Article provided by: Reading Success Lab
At Reading Success Lab, we endeavor to stay away from using real books in the beginning when we are teaching children with reading difficulties how to read. Why? Because we don't want them to encounter a lot of words they haven't learned the rules for yet, as this can become very confusing for children. At Reading Success Lab, we know how to help a child with reading difficulties make fast progress. Indeed, our students' parents are often amazed at how fast their children make progress in our reading program.
Reading Success Lab Takes a Hands-on Approach to Teach Reading
Reading Success Lab teaches reading to children with reading difficulties step-by-step. This way, it becomes necessary to use specific tools or even to generate our own software-created books and teaching aids. Our students also have workbooks where they can see pictures with words. The way we teach children with reading disabilities is very hands-on. We help them to grasp important reading concepts that provide a foundation for future learning, making learning new reading easier for them.

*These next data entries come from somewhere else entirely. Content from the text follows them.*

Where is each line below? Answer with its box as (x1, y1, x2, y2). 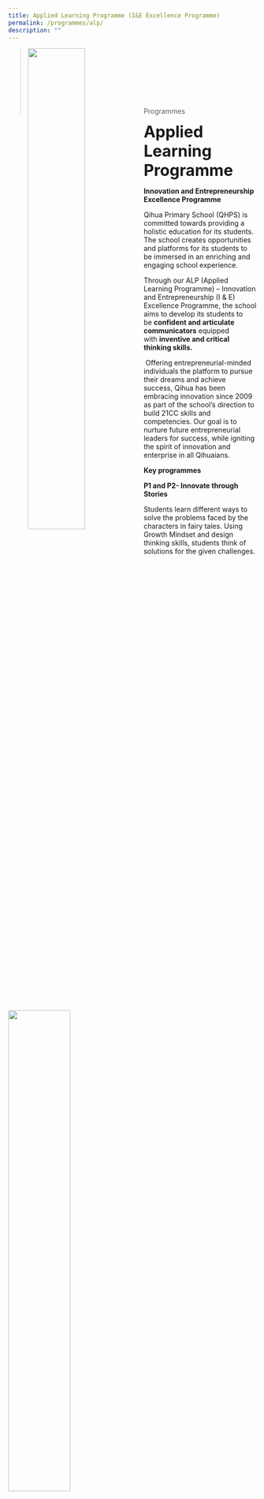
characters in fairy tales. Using (143, 522, 243, 531)
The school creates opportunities (143, 235, 251, 245)
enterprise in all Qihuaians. (143, 451, 230, 460)
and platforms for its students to (143, 244, 248, 253)
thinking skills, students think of (143, 538, 247, 548)
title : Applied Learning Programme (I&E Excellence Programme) (8, 11, 221, 20)
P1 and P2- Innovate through (143, 481, 239, 490)
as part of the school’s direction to (143, 400, 255, 410)

This hands-on approach that we use is very personalized. For example, in our teaching, we use only words that the child has already learned. We start very simple, such as "A cat sat" or "A dog ran." As mentioned, there is always a picture showing what the words represent. At Reading Success Lab, we like to mix it up. We don't use the same words or the same types of words on each page. We want our students to use the full reach of their current vocabulary and gain a clear understanding of what written words mean.
Next, we progress in words and pictures. For example, "A big rat sat on a dog." Notice that all of these words can be sounded out easily. We also use flashcards to teach children with reading disabilities with the words on one side and images on the other.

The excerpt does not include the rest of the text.